Economist Ned Hill, chairman of the public affairs department at Cleveland State University, who studies the economic impact of the oil and gas industry, said Wednesday’s advance report will be of critical importance and “serve as a historical benchmark for the industry at a time when the starting pistol was going off.

“It doesn’t surprise me because of where [the report] started from. It sort of predates development in the Bakken, and it’s really a benchmark from when things got started there around 2007, when you had early drilling going on there and the mass deployment of hydraulic fracturing (fracking),” Hill told NGI’s Shale Daily. “The numbers also start from the bottom of a horrible recession. They were very low at the time, and the technology wasn’t there. The only way to go was way up, and the numbers start with the full involvement of the Bakken and the full involvement of the Eagle Ford.”

The five-year period also covers the ascent of other major shale fields such as the Utica and Marcellus in Ohio, West Virginia and Pennsylvania from roughly 2008-2011.

Often referred to as the “industrial census,” the report showed that the number of business establishments within the mining, quarrying, and oil and gas sector rose by 26%. The oil and gas industry alone employed about 192,000 people, for a 27% increase over the five-year period, while revenues grew by 31% to reach $333 billion and payroll grew by 60% to hit $15.4 billion.

“If the data comes from the federal government, we always ask where it came from and how,” Hill said. “We don’t take it with an uncritical eye, but given how this report comes from [Internal Revenue Service] data and the bureau’s longitudinal data, it is highly accurate and one of the crown jewels of the census department.”

Still, Hill said it’s important that the public and business leaders fight the urge of “irrational exuberance” surrounding the industry’s trajectory, as certain factors will influence its growth rate going forward.
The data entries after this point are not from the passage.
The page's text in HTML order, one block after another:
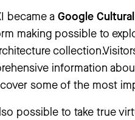
became a Google
making possible to
information
some of the most
possible to take true
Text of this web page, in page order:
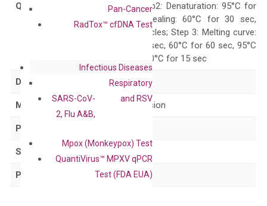
Pan-Cancer
RadTox™ cfDNA Test
Infectious Diseases
Respiratory
SARS-CoV-
2, Flu A&B,
and RSV
Mpox (Monkeypox) Test
QuantiVirus™ MPXV qPCR
Test (FDA EUA)
Quality Control
300 sec; Step2: Denaturation: 95°C for
10 sec, Annealing: 60°C for 30 sec,
repeat 40 cycles; Step 3: Melting curve:
95°C for 15 sec, 60°C for 60 sec, 95°C
for 15 sec, 60°C for 15 sec
Delivery Time 1-2 weeks
Main Product Type Gene expression
Product Type
Species Human
Panel Not in array
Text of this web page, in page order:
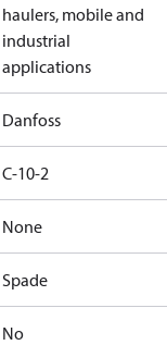
haulers, mobile and
industrial
applications
Danfoss
C-10-2
None
Spade
No
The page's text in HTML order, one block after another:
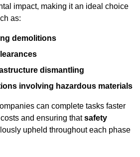
impact, making it an ideal choice
as:
demolitions
dismantling
involving hazardous materials
can complete tasks faster
and ensuring thatsafety
upheld throughout each phase
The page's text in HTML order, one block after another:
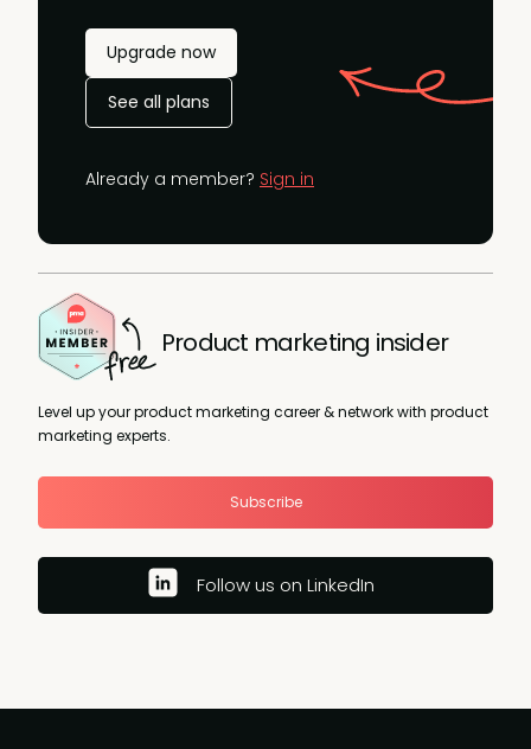
Upgrade now
See all plans
Already a member? Sign in
Product marketing insider
Level up your product marketing career & network with product
marketing experts.
Subscribe
Follow us on LinkedIn

He did say, however, that if the price of natural gas goes up and if demand for more hydrocarbons persists in the automotive and industrial sectors, among other things, the bureau’s next industrial census is likely to show even more increases for the industry.
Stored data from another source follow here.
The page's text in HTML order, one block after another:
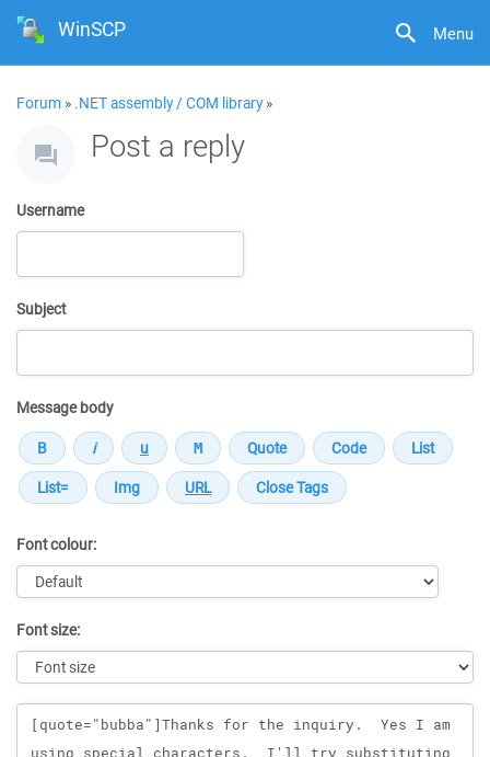
Menu
WinSCP
Forum » .NET assembly / COM library»
Post a reply
Username
Subject
Message body
Font colour:
Font size:
Message
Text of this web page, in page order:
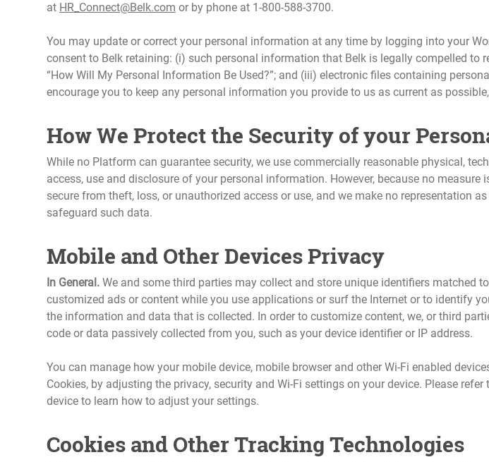
at HR_Connect@Belk.com or by phone at 1-800-588-3700.
You may update or correct your personal information at any time by logging into your
consent to Belk retaining: (i) such personal information that Belk is legally compelled
“How Will My Personal Information Be Used?”; and (iii) electronic files containing
encourage you to keep any personal information you provide to us as current as
How We Protect the Security of your
While no Platform can guarantee security, we use commercially reasonable physical,
access, use and disclosure of your personal information. However, because no
secure from theft, loss, or unauthorized access or use, and we make no representation
safeguard such data.
Mobile and Other Devices Privacy
In General. We and some third parties may collect and store unique identifiers matched
customized ads or content while you use applications or surf the Internet or to identify
the information and data that is collected. In order to customize content, we, or third
code or data passively collected from you, such as your device identifier or IP address.
You can manage how your mobile device, mobile browser and other Wi-Fi enabled
Cookies, by adjusting the privacy, security and Wi-Fi settings on your device. Please
device to learn how to adjust your settings.
Cookies and Other Tracking Technologies

Wednesday’s release was only a national survey. The bureau will publish more detailed reports by geography and industry over the next two years.

Analysts at Wells Fargo Securities said the report’s authority should help influence national and state policies at a time when the oil and gas industry is experiencing pockets of resistance and pushing for more exports amidst geopolitical crises like the one unfolding between Russia and Ukraine.
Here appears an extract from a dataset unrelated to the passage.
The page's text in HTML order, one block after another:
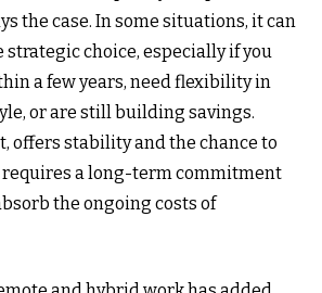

“In our view, the report underscored the importance of oil and gas in a still-fragile economy,” the bank said in a note to clients. “While we are not economists or political experts, we believe it would be tough for any politician to push hard against an industry that is creating quality jobs in the current economic state.”

A separate report on population estimates released by the bureau on Thursday showed that oil- and gas-rich areas in and near the Great Plains contained many of the fastest growing areas in the country last year. Of the nation’s 10 fastest-growing metropolitan statistical areas, six were within or near the Great Plains and near to some of the country’s largest oil and gas fields, including Odessa, TX; Midland, TX; Fargo, ND; Bismarck, ND; Casper, WY and Austin-Round Rock, TX.

The same was true of micropolitan statistical areas, those ranging in size from 10,000 to 50,000 people, near oil and gas development. Seven of the fastest growing micro-areas were located in or near the Great Plains, with Williston, ND, ranked first in growth, followed by Dickinson, ND, and Andrews, TX.

Although the rapid pace of development in the Bakken Shale has strained housing, schools, infrastructure and social services in North Dakota, officials there welcomed the bureau’s latest reports. As recently as 2007, state records indicate that North Dakota was experiencing a net out-migration, or exodus of its population. Since the rebirth of oil and gas development in the state, Kevin Iverson, manager of the census office at the North Dakota Department of Commerce says the changes have been dramatic.

“The growth was widespread across all regions of the state with 38 of the state’s 53 counties gaining population,” Iverson said. “This is a major turnaround from just a few years ago when only a handful of counties experienced growth and the majority experienced yearly declines in population.”

The population boom has led to a sharp spike in the state’s employment, and oil and gas development there continues to attract more investment and new workers to the state, said Commerce Commissioner Al Anderson.